Aspergillus galactomannan is a polysaccharide present in the cell wall of Aspergillus species. The Aspergillus galactomannan antigen titer (AGT) test is designed to detect this polysaccharide [8]. In patients with impaired immunity, antigen testing is more specific because there are many cases with no Aspergillus galactomannan antibody response, even if there is invasive aspergillosis [9]. The AGT test is commercially available in both serum and bronchoalveolar lavage fluid (BALF). Depending on the patient’s situation, the clinician can choose which source to use for diagnosis. Another marker for detecting fungal infection, 1,3-beta-D-glucan (BDG), was introduced recently. BDG is a cell wall component of many fungal species, except Cryptococcus spp., zygomycetes, and Blastomyces dermatitidis, which either lack glucan entirely or produce it at a minimal level. A key advantage of using BDG analyses is that only serum is required. Serum is usually an easily accessible specimen, and due to this innate advantage, BDG analysis has been shown to significantly enhance the diagnosis of fungal infections in suspected IFD patients [10]. The development of an indirect yet simple test for detecting IPA has led to active discussion worldwide.

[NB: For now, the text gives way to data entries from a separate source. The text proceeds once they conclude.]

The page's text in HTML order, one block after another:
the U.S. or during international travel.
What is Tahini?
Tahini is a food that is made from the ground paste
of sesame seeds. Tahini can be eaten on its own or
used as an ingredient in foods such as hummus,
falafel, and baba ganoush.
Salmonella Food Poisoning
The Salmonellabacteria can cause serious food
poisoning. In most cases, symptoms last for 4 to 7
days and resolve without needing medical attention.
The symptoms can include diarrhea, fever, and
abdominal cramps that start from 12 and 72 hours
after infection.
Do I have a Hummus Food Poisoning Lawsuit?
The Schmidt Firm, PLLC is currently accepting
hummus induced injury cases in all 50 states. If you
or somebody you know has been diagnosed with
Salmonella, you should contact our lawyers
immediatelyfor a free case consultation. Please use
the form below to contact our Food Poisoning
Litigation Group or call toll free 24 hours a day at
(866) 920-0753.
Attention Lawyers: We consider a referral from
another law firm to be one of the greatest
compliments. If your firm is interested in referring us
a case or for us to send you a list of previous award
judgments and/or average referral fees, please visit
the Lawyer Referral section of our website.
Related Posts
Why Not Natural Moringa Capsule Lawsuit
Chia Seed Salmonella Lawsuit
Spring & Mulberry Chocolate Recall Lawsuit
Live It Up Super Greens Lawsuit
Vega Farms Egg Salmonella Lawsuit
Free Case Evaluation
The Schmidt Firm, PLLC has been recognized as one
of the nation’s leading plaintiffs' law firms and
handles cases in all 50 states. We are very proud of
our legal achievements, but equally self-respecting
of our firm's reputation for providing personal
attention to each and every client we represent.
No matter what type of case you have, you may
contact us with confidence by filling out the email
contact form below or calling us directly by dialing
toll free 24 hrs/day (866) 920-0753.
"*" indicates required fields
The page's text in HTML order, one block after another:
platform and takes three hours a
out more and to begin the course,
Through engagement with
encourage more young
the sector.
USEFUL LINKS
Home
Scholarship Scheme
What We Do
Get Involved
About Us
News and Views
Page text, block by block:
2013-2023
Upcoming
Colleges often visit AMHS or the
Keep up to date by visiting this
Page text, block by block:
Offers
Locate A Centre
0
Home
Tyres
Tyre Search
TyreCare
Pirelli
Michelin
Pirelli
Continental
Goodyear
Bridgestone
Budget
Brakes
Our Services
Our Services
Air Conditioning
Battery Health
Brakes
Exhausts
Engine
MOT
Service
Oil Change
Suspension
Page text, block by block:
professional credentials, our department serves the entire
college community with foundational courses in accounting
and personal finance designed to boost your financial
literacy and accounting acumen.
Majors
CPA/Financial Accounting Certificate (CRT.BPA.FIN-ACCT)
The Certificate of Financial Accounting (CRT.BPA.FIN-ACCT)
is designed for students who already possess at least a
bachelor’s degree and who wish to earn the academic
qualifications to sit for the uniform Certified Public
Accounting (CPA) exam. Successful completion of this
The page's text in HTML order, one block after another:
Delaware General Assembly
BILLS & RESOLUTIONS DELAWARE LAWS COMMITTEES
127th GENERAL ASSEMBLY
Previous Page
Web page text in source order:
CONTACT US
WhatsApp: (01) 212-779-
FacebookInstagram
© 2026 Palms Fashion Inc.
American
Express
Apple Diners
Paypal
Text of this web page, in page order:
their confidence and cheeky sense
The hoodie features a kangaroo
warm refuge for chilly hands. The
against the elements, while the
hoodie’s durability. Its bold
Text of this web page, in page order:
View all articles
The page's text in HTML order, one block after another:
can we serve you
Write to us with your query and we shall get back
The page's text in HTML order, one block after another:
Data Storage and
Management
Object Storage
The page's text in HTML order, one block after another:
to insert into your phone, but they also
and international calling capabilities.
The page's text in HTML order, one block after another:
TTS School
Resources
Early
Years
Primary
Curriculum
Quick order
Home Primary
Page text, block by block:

In the revised definition of invasive fungal disease from the European Organization for Research and Treatment of Cancer/Mycoses Study Group (EORTC/MSG) [11], cases of invasive fungal infections, including IPA, can be classified into proven, probable, and possible groups. Proven IPA diagnoses are based on a histopathologic, cytopathologic, or direct microscopic examination of a specimen, usually obtained by needle aspiration or the biopsy of infected tissue. The culture of sterile material and Aspergillus polymerase chain reaction (PCR) are also criteria for proven IPA. On the other hand, probable IPA can be defined when one or more factors are satisfied in host factor, clinical feature, and mycological evidence, respectively. From this aspect, serum AGT, BALF AGT, and BDG tests were introduced as potential indirect diagnostic tools for fungal infections. The roles of testing based on AGT, new Aspergillus PCR techniques, and BDG were emphasized in the meta-analysis guidelines compiled by the American Thoracic Society (ATS) in 2019 [12]. According to the meta-analysis guidelines, serum AGT tests in patients with impaired immunity suspected of having IPA had a sensitivity of 0.71 (95% confidence interval (CI), 0.64–0.78) and specificity of 0.89 (95% CI, 0.84–0.92). Similarly, BALF AGT tests in patients with impaired immunity suspected of having IPA had a sensitivity of 0.84 (95% CI, 0.73–0.91) and specificity of 0.88 (95% CI, 0.81–0.91). In this study, BDG testing has only been introduced to diagnose Candida infections in patients in intensive care units. The 2020 EORTC/MSG and 2019 ATS guidelines emphasize the importance of tests to differentiate indirect fungal infections [11,12,13].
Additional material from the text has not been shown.